In the study by Edwards et al. with 3xTG-AD mice and a control group found signs of glial activation in Müller cells and astrocytes in the retinas of the transgenic group. Müller cells activation was evidenced via antibodies against GFAP and S100 proteins. These proteins are not normally expressed by Müller cells, however, GFAP is expressed when they become reactive. Astrocyte activation was evidenced through the observation of a large number of these cells demonstrating a reactive hypertrophic morphology in the 3xTgAD retinas in comparison to the control group. It should be noted that these signs of retinal glial activation preceded the signs of glial activation in the brain. The S100B protein increases the production of Aβ, which may potentially contribute to the formation of plaques. In the study by Edwards et al. there also appeared to be an increase in the secretion of the S100 protein in the retinas of the transgenic mice, although it remains to be investigated whether this protein is secreted by the astrocytes and Müller cells, and what consequences this increase has in the retina. A study of changes in the expression of the GS enzyme in the retinas of these mice was also conducted, finding no significant changes. This was contrary to expectations, since reduced levels of protoplasmic astrocyte expression of this enzyme had been observed in the brain. However, it was noted that changes in GS expression were observed mostly in astrocytes associated with amyloid plaques, and no such plaques were observed in the sections of the retinas of the 3xTG-AD mice used for this study.

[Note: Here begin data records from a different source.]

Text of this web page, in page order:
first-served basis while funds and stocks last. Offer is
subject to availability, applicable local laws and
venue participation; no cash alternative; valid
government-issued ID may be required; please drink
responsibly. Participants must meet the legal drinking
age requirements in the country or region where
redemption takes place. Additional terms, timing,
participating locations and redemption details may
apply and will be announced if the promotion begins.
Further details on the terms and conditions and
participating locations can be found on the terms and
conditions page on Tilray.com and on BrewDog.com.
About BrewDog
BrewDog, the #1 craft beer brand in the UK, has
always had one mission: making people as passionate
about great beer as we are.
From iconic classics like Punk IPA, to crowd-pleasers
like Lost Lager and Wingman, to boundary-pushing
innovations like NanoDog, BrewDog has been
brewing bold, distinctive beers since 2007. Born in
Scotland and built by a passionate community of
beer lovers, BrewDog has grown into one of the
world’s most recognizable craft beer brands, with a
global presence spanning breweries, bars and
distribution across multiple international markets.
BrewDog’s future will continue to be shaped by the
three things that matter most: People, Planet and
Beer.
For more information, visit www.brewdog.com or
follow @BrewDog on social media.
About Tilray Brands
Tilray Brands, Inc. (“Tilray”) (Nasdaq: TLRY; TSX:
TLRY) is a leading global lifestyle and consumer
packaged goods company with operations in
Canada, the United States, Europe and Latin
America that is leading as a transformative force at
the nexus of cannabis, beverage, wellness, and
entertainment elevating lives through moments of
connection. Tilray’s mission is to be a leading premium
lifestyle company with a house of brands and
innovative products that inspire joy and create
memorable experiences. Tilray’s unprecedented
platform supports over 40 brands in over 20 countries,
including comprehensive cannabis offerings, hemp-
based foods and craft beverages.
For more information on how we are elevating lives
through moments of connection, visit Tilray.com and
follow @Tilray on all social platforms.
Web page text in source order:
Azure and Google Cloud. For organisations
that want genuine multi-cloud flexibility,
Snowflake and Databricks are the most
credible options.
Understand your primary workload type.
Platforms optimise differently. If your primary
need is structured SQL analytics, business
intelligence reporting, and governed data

Studies of the retina using this 3xTgAD mouse model that focused on the microglia also detected microglial activation, but without conclusive results with respect to the control group.

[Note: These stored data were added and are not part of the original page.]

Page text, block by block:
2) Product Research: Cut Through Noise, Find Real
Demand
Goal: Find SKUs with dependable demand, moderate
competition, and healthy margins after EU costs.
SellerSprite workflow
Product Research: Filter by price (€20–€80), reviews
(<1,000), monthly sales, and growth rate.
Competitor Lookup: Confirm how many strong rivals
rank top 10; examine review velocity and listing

A study of 19-month-old TgF344-AD transgenic mice by Tsai et al. showed glial activity through GFAP expression revealed by Müller cell staining. Although the control group also showed this type of activity, it was much less significant than in the transgenic mice.

There is still a long road ahead in investigating retinal glia to understand glial activation. Attention must be paid to the size and number of processes in the microglia, their protein markers of activation, and the increased number of these cells observed in retinal diseases. The loss of macroglial polarization has become a feature to be studied in AD and its models. Future research should address studies with mouse lines lacking utrophin and dystrophin to provide an additional insight into the polarization mechanisms of macroglial cells like Müller cells. Bosco et al. observed early and progressive microglial activation in the retinas of mouse models of glaucoma. Several authors describe similarities between the retinal manifestations of glaucoma and AD, so it is fair to consider that the techniques used in the study of glia in glaucoma can be used to evaluate these cells in the retina with AD.

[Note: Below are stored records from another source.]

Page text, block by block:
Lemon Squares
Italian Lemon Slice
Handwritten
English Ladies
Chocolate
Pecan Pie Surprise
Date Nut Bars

Given the functional importance of mitochondria in microglial activation, and that mitochondrial alterations are recognized in the brain in AD, but have not yet been evaluated in the retina (specifically in the retinal microglia), it seems to be a good hypothesis that the early stages of microglial activation can be detected using neuroimaging of specific mitochondrial markers. Along these lines, mitochondrial translocator protein (TSPO; 18 kDa), which is expressed by reactive glia and is a biomarker of gliosis, seems a promising candidate as a molecular marker for the visualization of retinal inflammatory cells.

Conclusion

As part of the CNS, and because of its similarities to brain tissue, the retina can be analyzed to detect markers of AD, and is therefore an important tool for visualization of the disease. Analyses of the retinal tissue of AD patients in combination with analyses of populations of transgenic mice models reveal the changes that retinal glial cells undergo as Alzheimer's disease develops. The study of morphological changes, numbers, microglial and macroglial protein markers, microglial mitochondrial markers, and macroglial polarization status are new opportunities for research in AD.

Conflicts of interest

The authors have no conflicts of interest to declare.